Israel As A Partisan Issue

Filed in Middle East by on April 5, 2017 0 Comments

One of the strengths of Israel’s special relationship with the United States is its bipartisan character. Democrats, Republicans and third party politicians regard Israel as a valued ally whose values and pro-Western foreign policy are completely in line with theirs, notwithstanding the disputes arising out of Israel’s extremely controversial settlement project in the West Bank.
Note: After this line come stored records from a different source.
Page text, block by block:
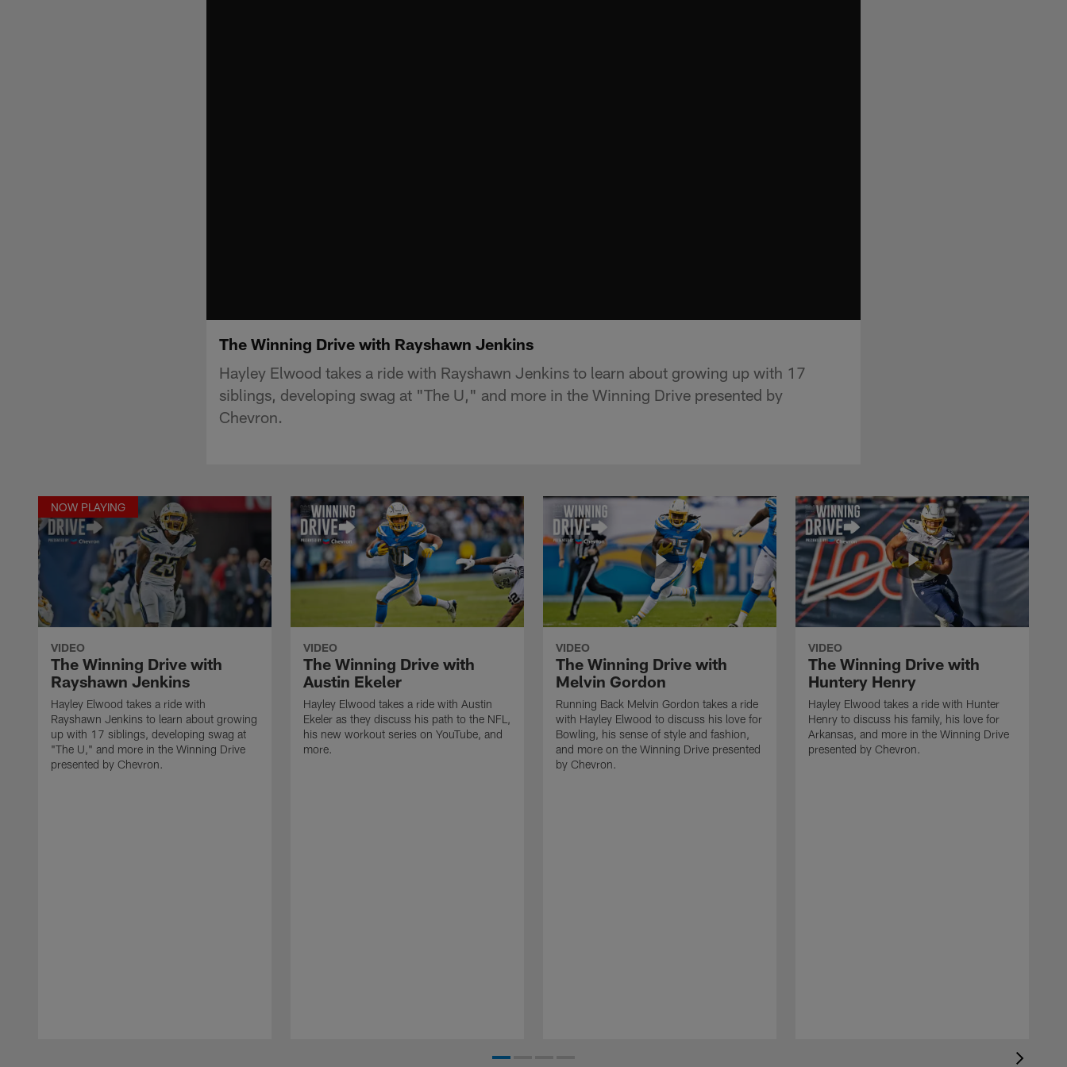
The Winning Drive with Rayshawn Jenkins
Hayley Elwood takes a ride with Rayshawn Jenkins to learn about growing up with 17
siblings, developing swag at "The U," and more in the Winning Drive presented by
Chevron.
NOW PLAYING
VIDEO
The Winning Drive with
Rayshawn Jenkins
Hayley Elwood takes a ride with
Rayshawn Jenkins to learn about growing
up with 17 siblings, developing swag at
"The U," and more in the Winning Drive
presented by Chevron.
VIDEO
The Winning Drive with
Austin Ekeler
Hayley Elwood takes a ride with Austin
Ekeler as they discuss his path to the NFL,
his new workout series on YouTube, and
more.
VIDEO
The Winning Drive with
Melvin Gordon
Running Back Melvin Gordon takes a ride
with Hayley Elwood to discuss his love for
Bowling, his sense of style and fashion,
and more on the Winning Drive presented
by Chevron.
VIDEO
The Winning Drive with
Huntery Henry
Hayley Elwood takes a ride with Hunter
Henry to discuss his family, his love for
Arkansas, and more in the Winning Drive
presented by Chevron.

As a result of these shared interests, Israel is seen by many Americans as a nation worthy of support in terms of political, economic and military assistance. This has been the case especially since the 1967 Six Day War, a watershed event ┬áthat catapulted Israel into one of Washington’s key strategic partners and allies in the Middle East.

Moshe Yaalon

But can Israel remain a bipartisan issue on Capitol Hill in the era of Donald Trump’s presidency? This is not idle speculation. It’s actually a very pertinent question, as Moshe Yaalon, Israel’s former defence minister, has correctly suggested.

Speaking recently in Washington, D.C. at the American University’s Centre for Israel Studies, Yaalon warned that Israel is increasingly being perceived through the prism of partisanship. “I’m afraid of the fact that Israel is identified nowadays more with the Republicans,” he said. “Anti-Trump sentiments are becoming anti-Israel sentiments. This is my fear.”

The U.S. Congress in Washington D.C.

Alluding to Prime Minister Benjamin Netanyahu’s proclivity for tilting toward Republican rather than Democratic policies, Yaalon said, “I’m afraid we are paying the price today for taking sides.”

In general, Yaalon was referring to Netanyahu’s close identification with the Trump administration, his speech to the U.S. Congress in the winter in 2015 in which he blasted President Barack Obama’s endorsement of a nuclear agreement with Iran, and his tacit embrace of Republican presidential candidate Mitt Romney in 2012.

Mitt Romney

Netanyahu was careful to remain neutral during the recent U.S. presidential election. Last September, when he visited New York City, he met Trump and his Democratic opponent, Hillary Clinton. But ever since Trump’s election and Netanyahu’s meeting with him at the White House in February, Netanyahu has so closely identified himself and Israel with the new president that one might think he had been eagerly awaiting a Republican victory and, with it, a wholesale reversal of Obama’s Middle East policy.

Five years ago, Netanyahu took flak for appearing to endorse Romney’s candidacy. Today, Netanyahu is cozying up to Trump. So keen is he on ingratiating himself with Trump that he has put his foot in his mouth on two jarring occasions.

In an attempt to absolve Trump of accusations that he condoned antisemitism during the election campaign, Netanyahu claimed there is no “greater supporter of the Jewish people and the Jewish state than Donald Trump.” At best, this was a debatable claim. And since when does an Israeli prime minister have a right to speak on behalf of Jews in the Diaspora?

Citing Israel’s security barrier as a success, Netanyahu also praised Trump’s decision to build a wall along the border with Mexico, thereby infuriating the Mexican government, embarrassing Mexico’s Jewish community and irritating the Democrats, who oppose this unilateral multi-billion dollar venture.

During his most recent visit to the United States, Netanyahu cast his lot with Trump in one more respect. He denounced the Iran nuclear agreement yet again, thereby aligning himself with the Republican Party and distancing himself from the Democratic Party, some of whose members have begun to express serious criticism of Israeli policies toward the Palestinians.

We’ve been there before.

Benjamin Netanyahu addresses the U.S. Congress

Two years ago, much to Obama’s annoyance, Netanyahu accepted an invitation from the highly partisan Speaker of the House of Representatives, John Boehner, to address the U.S. Congress. Netanyahu lambasted the Iran deal, calling it a mistake of historic proportions. He thereby irritated Obama and stiffened the resolve of Republicans to oppose his diplomatic initiative to curb Iran’s nuclear program.

To be sure, Netanyahu is entitled to his views. But in blatantly bypassing the Obama administration and boldly criticizing its policy toward Iran in a public forum, Netanyahu committed another egregious faux pas. He so angered and alienated the Democratic leadership and caucus that some Democrats went as far as to boycott Netanyahu’s speech altogether. This was probably the first time American politicians had taken so drastic a step in protesting the actions of an Israeli prime minister.

Yet Netanyahu’s pro-Republican orientation is hardly surprising. Being a conservative himself, he’s a Republican in all but name. But if he’s not sufficiently careful and mindful in the future, he may well upset Democrats again and damage Israel’s bilateral relations with the United States.

Needless to say, Israel cannot afford to rile one of America’s two major governing parties, as Yaalon has wisely noted. But if Netanyahu hews to his current path, Israel will be the ultimate loser.